Again, to get a quick view of the results, we can use summary(), but to dive deeper, we will want to use tidy().

summary(effects)


## 
## Call:
## estimateEffect(formula = 1:4 ~ album_name, stmobj = topic_model, 
## metadata = tidy_lyrics %>% distinct(song_name, album_name) %>% 
## arrange(song_name))
## 
## 
## Topic 1:
## 
## Coefficients:
## Estimate Std. Error t value Pr(>|t|)
## (Intercept) 0.1787 0.1312 1.362 0.184
## album_nameSpice 0.1199 0.1892 0.634 0.531
## album_nameSpiceworld 0.1139 0.1862 0.612 0.546
## 
## 
## Topic 2:
## 
## Coefficients:
## Estimate Std. Error t value Pr(>|t|)
## (Intercept) 0.1444 0.1325 1.090 0.285
## album_nameSpice 0.1357 0.1879 0.722 0.476
## album_nameSpiceworld 0.1486 0.1846 0.805 0.427
## 
## 
## Topic 3:
## 
## Coefficients:
## Estimate Std.

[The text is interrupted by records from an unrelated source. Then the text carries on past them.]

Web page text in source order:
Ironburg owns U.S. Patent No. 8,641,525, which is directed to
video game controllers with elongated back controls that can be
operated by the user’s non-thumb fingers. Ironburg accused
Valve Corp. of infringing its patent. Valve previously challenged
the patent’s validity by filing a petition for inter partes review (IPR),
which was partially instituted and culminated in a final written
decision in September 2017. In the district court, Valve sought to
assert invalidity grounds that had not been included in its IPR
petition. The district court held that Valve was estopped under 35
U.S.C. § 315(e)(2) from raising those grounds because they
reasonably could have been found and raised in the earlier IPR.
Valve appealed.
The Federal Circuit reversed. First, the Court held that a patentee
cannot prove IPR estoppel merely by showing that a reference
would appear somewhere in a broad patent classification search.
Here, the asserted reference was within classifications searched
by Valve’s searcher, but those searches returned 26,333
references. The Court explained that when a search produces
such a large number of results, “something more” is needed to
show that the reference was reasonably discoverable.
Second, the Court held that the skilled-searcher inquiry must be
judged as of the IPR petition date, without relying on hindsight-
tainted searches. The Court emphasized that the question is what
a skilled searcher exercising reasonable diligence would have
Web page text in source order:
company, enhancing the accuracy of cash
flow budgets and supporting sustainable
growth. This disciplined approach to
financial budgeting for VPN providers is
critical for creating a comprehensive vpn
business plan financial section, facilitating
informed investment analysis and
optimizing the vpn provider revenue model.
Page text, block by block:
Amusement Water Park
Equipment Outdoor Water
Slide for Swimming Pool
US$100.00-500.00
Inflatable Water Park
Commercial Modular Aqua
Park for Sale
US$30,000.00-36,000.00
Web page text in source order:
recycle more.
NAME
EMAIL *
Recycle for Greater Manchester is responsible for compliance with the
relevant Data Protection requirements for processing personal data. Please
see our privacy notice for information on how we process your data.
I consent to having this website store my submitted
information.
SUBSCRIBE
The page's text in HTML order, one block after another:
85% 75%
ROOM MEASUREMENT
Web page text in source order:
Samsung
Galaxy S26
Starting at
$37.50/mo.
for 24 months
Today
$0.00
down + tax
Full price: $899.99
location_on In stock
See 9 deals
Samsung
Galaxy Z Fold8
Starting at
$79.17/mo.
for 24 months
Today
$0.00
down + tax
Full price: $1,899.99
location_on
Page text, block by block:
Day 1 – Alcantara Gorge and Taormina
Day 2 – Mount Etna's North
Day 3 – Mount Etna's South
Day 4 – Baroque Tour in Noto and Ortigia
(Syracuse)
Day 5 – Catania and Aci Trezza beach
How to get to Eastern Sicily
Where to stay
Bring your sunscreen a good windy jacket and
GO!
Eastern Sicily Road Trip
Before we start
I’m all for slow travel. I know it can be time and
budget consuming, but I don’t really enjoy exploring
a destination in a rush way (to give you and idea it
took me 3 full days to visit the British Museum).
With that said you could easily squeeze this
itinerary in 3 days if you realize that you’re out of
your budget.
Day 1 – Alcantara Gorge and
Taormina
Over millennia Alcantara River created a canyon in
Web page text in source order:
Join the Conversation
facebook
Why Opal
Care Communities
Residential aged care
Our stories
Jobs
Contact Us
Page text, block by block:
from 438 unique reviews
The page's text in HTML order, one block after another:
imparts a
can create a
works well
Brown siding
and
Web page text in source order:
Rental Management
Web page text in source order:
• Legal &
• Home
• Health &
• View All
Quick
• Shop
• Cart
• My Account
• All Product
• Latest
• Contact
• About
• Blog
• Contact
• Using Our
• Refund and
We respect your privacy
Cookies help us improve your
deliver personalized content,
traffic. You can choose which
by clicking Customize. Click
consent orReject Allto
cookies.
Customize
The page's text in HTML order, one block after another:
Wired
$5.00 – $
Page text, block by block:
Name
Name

Error t value Pr(>|t|)  
## (Intercept) 0.27150 0.12085 2.247 0.0327 *
## album_nameSpice 0.01954 0.16752 0.117 0.9080  
## album_nameSpiceworld -0.25776 0.16700 -1.543 0.1339  
## ---
## Signif. codes: 0 ' ***' 0.001 '**' 0.01 '*' 0.05 '.' 0.1 ' ' 1
## 
## 
## Topic 4:
## 
## Coefficients:
## Estimate Std. Error t value Pr(>|t|)   
## (Intercept) 0.405559 0.140820 2.880 0.00754 **
## album_nameSpice -0.273207 0.202200 -1.351 0.18746   
## album_nameSpiceworld -0.007134 0.194246 -0.037 0.97096   
## ---
## Signif. codes: 0 ' ***' 0.001 '**' 0.01 '*' 0.05 '.' 0.1 ' ' 1


tidy(effects)


## # A tibble: 12 × 6
## topic term estimate std.error statistic p.value
## <int> <chr> <dbl> <dbl> <dbl> <dbl>
## 1 1 (Intercept) 0.177 0.132 1.34 0.190  
## 2 1 album_nameSpice 0.120 0.189 0.633 0.532  
## 3 1 album_nameSpiceworld 0.115 0.188 0.608 0.548  
## 4 2 (Intercept) 0.145 0.133 1.09 0.283  
## 5 2 album_nameSpice 0.135 0.187 0.722 0.476  
## 6 2 album_nameSpiceworld 0.150 0.185 0.813 0.423  
## 7 3 (Intercept) 0.272 0.120 2.26 0.0316 
## 8 3 album_nameSpice 0.0167 0.167 0.100 0.921  
## 9 3 album_nameSpiceworld -0.259 0.166 -1.57 0.129  
## 10 4 (Intercept) 0.404 0.140 2.89 0.00739
## 11 4 album_nameSpice -0.273 0.196 -1.39 0.175  
## 12 4 album_nameSpiceworld -0.00502 0.193 -0.0260 0.979

Looks like there is no statistical evidence of change in the lyrical content of the Spice Girls songs across these three albums!